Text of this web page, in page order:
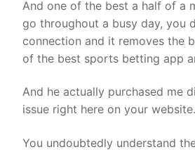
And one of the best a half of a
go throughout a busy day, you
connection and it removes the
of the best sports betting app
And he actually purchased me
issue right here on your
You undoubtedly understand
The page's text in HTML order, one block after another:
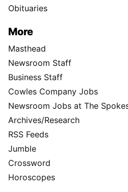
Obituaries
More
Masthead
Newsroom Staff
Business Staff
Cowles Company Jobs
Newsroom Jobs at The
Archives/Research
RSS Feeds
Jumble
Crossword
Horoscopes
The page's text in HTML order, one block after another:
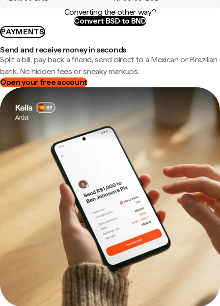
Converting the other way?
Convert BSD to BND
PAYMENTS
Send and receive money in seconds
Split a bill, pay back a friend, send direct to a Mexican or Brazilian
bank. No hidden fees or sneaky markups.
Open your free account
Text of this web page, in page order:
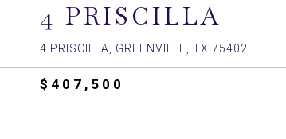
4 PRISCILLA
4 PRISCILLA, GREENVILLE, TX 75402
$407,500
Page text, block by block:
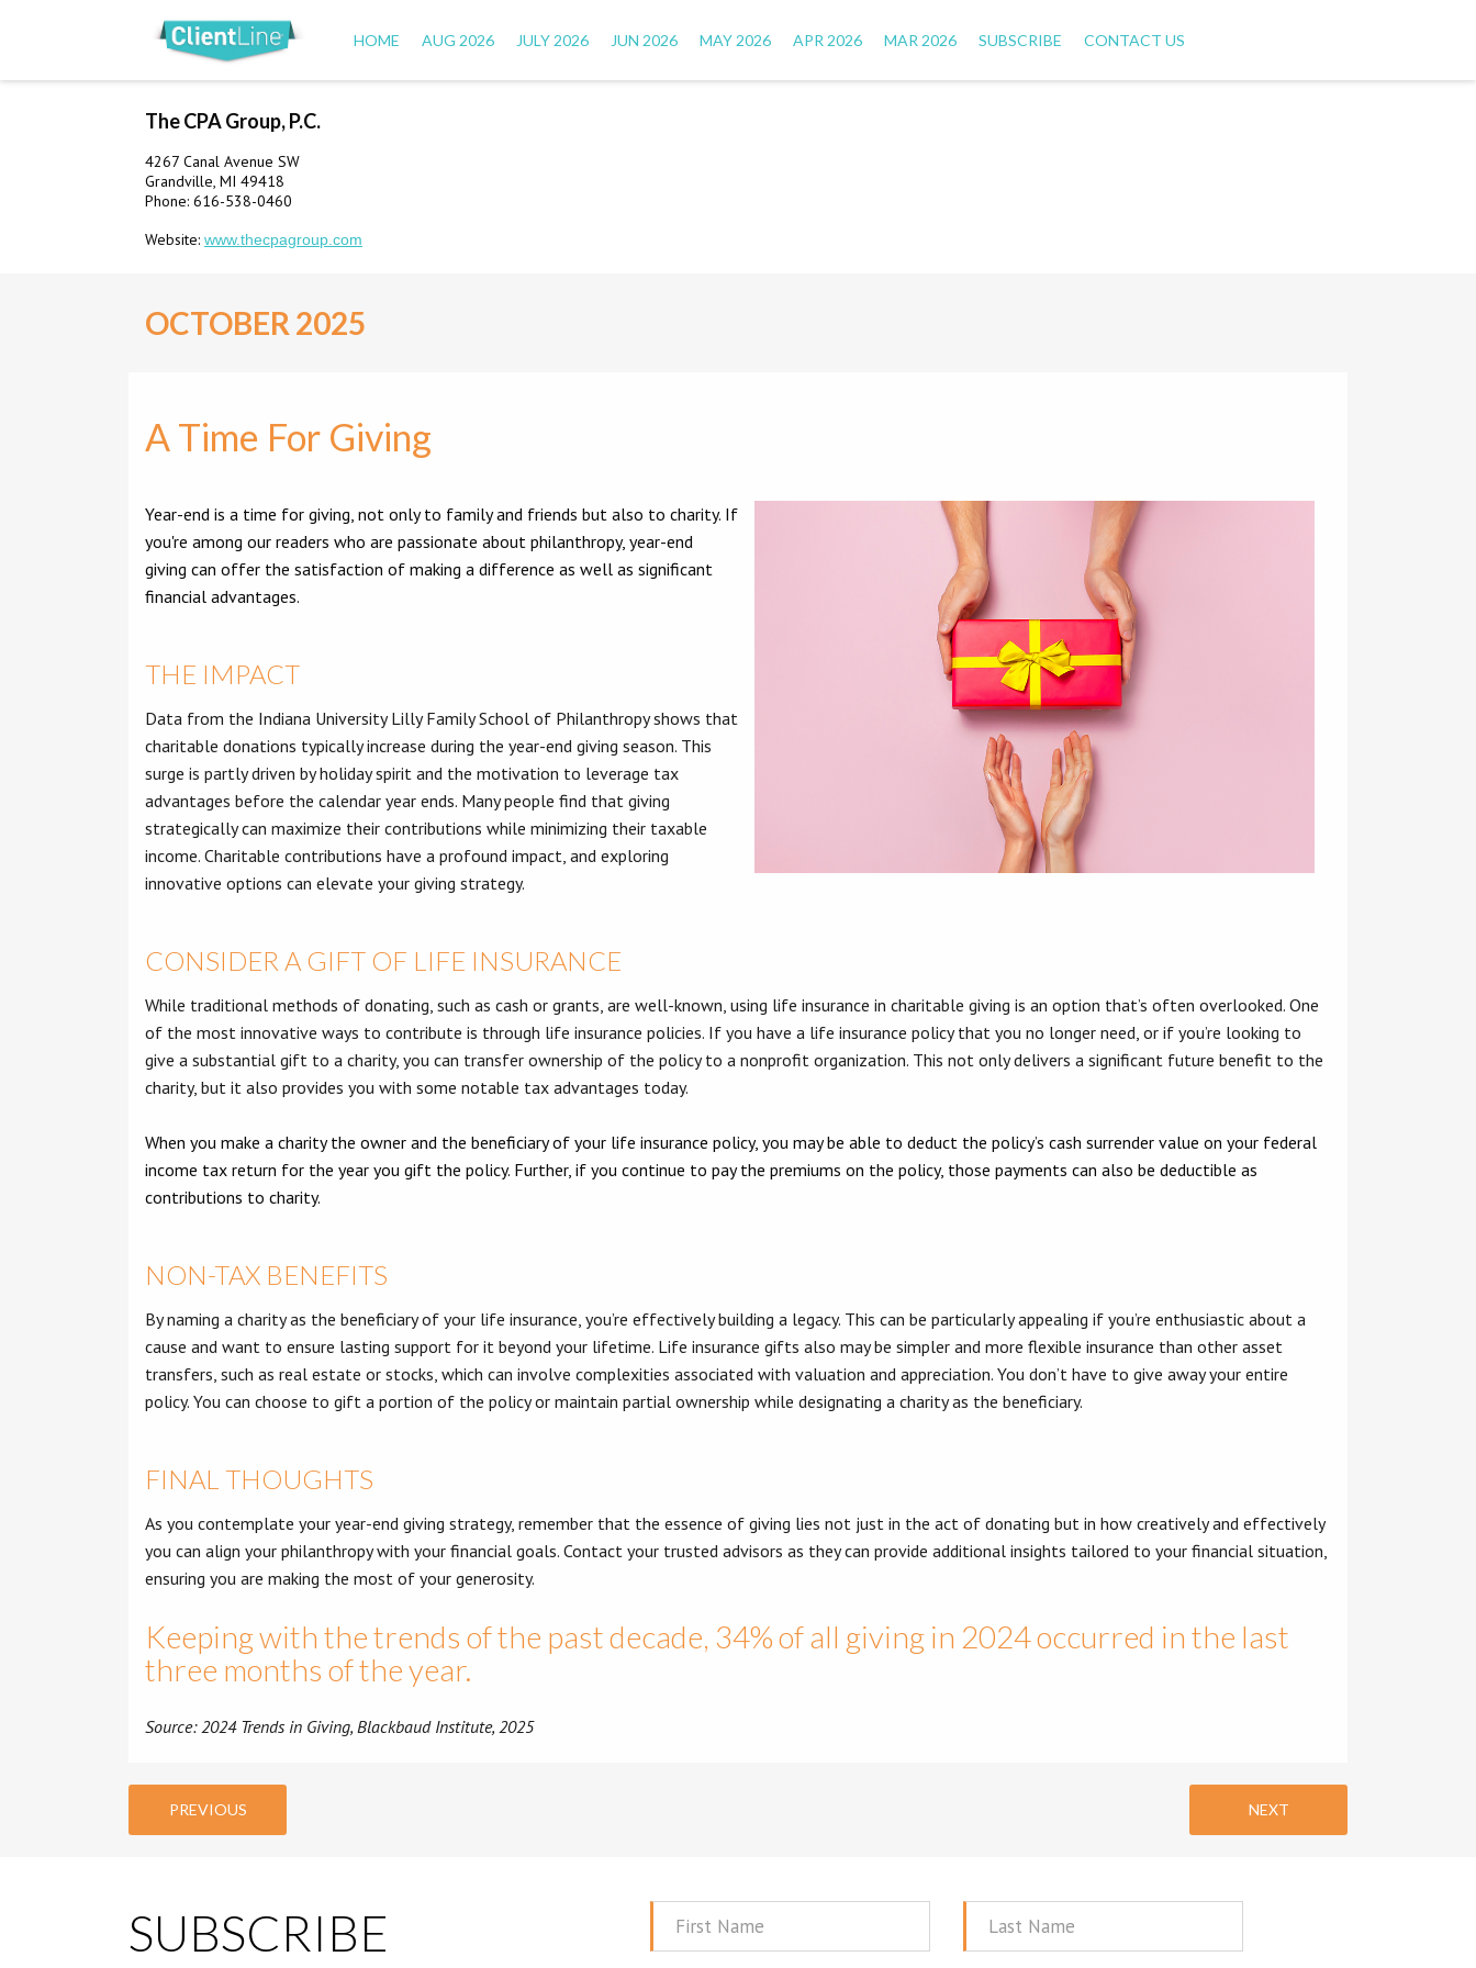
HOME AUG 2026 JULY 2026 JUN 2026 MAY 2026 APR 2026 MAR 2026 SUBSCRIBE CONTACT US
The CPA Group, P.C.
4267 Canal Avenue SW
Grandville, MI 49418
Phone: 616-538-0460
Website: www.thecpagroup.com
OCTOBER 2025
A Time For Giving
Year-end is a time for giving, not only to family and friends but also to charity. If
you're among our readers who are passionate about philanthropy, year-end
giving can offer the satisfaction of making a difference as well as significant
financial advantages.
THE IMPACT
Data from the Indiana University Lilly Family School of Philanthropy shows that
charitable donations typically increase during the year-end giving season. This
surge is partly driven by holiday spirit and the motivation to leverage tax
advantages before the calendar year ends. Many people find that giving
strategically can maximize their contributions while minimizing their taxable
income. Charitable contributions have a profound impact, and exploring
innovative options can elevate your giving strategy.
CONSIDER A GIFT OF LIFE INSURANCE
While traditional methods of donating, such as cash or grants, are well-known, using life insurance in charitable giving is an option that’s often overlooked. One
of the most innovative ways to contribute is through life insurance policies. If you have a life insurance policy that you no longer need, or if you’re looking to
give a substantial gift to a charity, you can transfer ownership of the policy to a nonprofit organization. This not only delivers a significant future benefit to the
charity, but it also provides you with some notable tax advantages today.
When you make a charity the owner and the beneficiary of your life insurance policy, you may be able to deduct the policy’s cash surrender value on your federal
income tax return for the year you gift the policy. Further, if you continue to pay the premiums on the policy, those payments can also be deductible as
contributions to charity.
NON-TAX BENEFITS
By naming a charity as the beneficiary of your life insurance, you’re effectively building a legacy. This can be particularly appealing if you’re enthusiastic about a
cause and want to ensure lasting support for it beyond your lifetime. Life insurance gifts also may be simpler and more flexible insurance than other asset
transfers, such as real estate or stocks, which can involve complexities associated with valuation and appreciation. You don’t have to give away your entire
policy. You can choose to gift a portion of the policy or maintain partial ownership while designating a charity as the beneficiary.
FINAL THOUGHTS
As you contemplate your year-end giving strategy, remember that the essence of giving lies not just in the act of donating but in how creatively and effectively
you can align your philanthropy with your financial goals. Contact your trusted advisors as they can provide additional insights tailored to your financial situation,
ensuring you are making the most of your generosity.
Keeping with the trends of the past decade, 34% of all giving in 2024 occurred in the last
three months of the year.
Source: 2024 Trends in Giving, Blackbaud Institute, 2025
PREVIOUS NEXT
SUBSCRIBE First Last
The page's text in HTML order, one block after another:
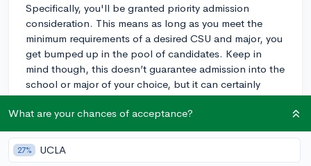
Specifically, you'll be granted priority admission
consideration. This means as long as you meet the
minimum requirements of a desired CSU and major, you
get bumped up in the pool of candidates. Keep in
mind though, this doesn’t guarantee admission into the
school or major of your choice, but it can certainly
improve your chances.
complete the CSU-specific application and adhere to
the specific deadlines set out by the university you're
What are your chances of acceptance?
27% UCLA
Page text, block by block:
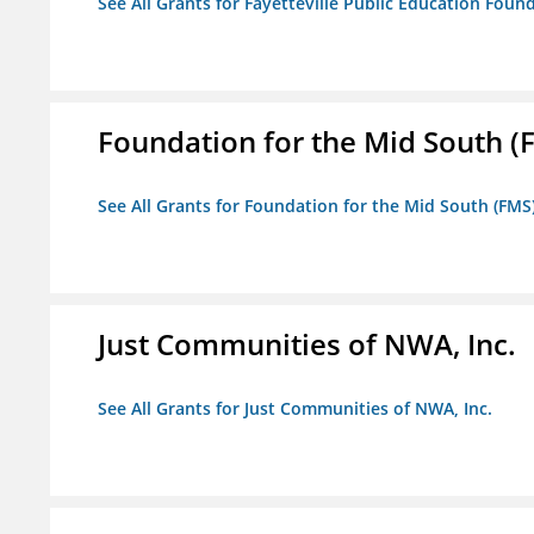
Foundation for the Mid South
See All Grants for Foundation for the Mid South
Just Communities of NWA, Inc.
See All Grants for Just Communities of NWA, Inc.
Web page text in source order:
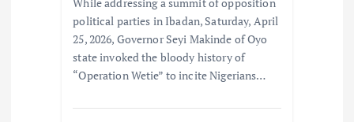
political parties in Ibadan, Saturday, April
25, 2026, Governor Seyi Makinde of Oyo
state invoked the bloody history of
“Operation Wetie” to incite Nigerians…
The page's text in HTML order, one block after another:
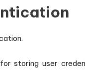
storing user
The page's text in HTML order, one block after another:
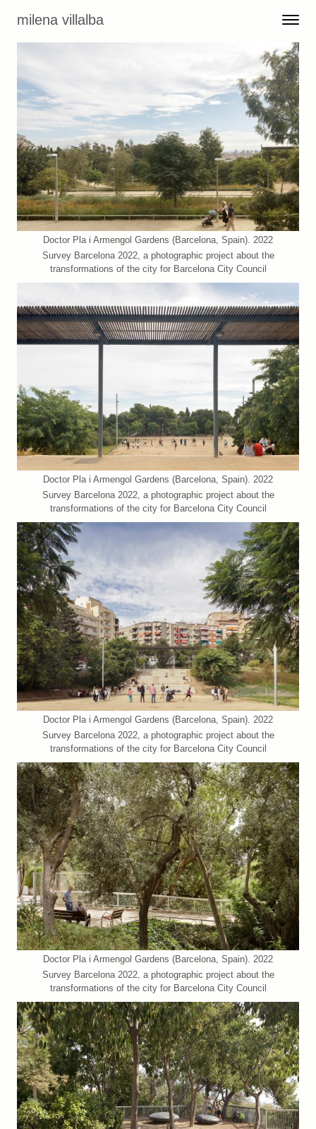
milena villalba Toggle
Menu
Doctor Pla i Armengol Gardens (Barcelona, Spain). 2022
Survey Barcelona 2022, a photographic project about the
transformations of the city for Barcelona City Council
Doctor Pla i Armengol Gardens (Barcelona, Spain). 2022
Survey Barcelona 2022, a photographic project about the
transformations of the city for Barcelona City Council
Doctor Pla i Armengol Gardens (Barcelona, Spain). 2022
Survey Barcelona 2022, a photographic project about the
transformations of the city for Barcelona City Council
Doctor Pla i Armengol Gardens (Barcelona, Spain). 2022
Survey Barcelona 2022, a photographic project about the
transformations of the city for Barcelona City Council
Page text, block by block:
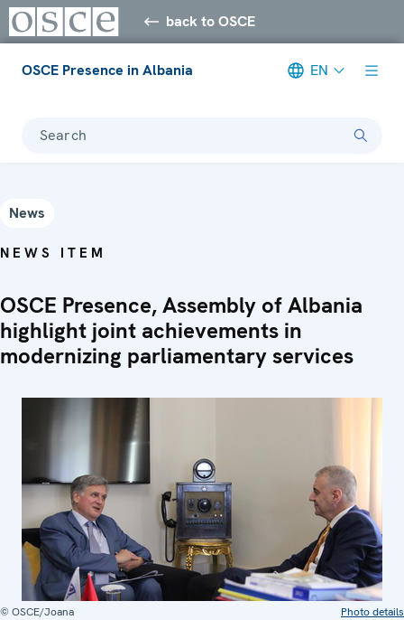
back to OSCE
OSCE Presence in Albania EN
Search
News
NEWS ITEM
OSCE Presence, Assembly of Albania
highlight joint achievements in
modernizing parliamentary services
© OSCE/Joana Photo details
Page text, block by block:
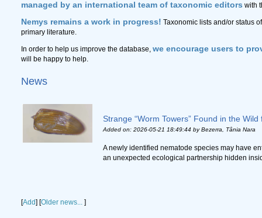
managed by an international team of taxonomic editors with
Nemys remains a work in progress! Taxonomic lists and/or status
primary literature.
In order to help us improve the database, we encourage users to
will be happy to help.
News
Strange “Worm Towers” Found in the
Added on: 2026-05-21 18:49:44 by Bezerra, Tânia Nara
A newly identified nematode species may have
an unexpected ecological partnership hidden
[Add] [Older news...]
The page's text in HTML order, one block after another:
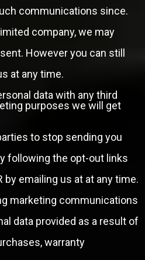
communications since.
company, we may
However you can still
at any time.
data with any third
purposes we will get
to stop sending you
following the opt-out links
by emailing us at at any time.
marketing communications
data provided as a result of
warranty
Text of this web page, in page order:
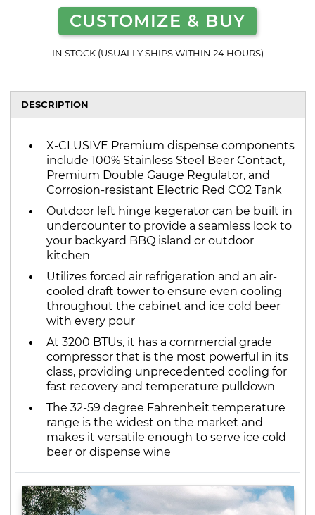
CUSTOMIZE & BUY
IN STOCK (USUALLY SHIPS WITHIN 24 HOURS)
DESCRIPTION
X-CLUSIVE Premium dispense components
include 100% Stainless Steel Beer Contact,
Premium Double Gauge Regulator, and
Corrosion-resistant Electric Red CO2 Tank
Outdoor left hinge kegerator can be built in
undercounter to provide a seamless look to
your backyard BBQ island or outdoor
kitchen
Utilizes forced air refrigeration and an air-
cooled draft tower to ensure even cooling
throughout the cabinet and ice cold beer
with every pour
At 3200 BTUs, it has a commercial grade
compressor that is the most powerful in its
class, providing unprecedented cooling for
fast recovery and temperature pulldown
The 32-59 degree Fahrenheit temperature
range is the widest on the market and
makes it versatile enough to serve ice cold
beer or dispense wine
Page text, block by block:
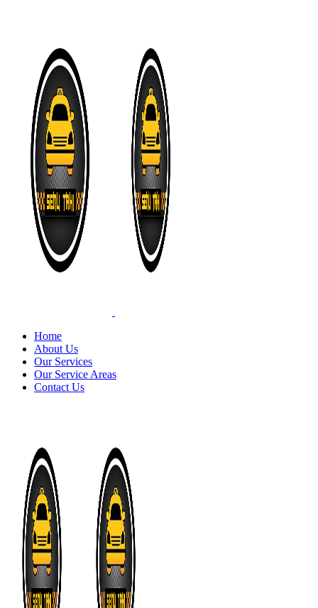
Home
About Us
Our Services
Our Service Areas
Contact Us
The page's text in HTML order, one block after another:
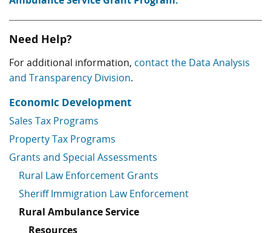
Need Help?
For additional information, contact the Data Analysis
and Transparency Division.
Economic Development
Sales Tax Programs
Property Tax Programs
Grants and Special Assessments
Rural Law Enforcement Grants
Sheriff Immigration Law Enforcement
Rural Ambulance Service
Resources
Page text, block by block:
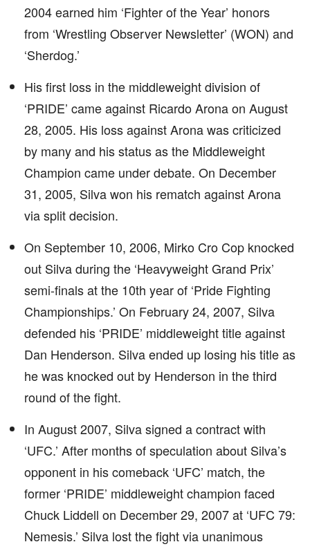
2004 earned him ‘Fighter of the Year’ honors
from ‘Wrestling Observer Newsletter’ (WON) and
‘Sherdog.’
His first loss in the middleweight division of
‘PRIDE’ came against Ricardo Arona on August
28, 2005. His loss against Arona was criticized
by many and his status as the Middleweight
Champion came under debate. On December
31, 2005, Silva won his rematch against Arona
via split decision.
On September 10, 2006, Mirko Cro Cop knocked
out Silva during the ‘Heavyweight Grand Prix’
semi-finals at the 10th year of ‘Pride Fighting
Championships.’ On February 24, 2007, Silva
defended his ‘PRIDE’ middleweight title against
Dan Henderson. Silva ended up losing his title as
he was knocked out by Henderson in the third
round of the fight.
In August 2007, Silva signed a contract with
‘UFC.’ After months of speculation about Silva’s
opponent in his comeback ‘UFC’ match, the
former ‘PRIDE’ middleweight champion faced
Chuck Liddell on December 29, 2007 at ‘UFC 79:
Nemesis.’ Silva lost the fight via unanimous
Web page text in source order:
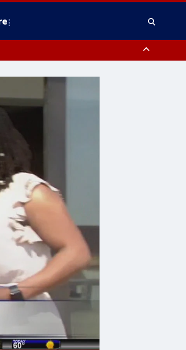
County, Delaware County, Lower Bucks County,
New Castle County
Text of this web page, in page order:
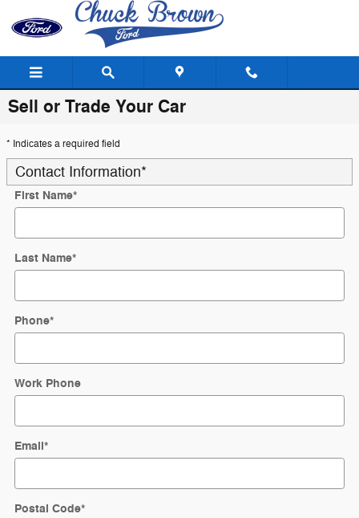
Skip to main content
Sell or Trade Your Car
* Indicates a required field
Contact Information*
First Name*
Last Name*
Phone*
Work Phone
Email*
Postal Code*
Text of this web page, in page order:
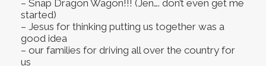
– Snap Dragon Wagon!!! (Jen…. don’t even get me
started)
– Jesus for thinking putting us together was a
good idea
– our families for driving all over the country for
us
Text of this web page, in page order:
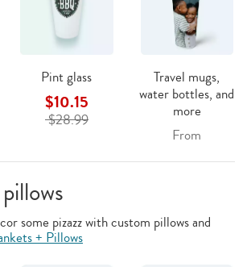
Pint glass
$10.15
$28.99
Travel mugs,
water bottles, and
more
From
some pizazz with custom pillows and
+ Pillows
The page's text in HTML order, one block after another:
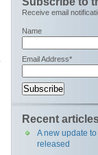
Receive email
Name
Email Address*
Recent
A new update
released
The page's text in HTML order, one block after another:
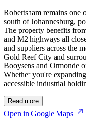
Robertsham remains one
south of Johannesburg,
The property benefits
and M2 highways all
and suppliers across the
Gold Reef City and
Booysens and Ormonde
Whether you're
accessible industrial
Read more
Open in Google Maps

What you need to do: Which lines above include the word "Presence"? Return each one.

Exercise result:
OSCE Presence in Albania EN
OSCE Presence, Assembly of Albania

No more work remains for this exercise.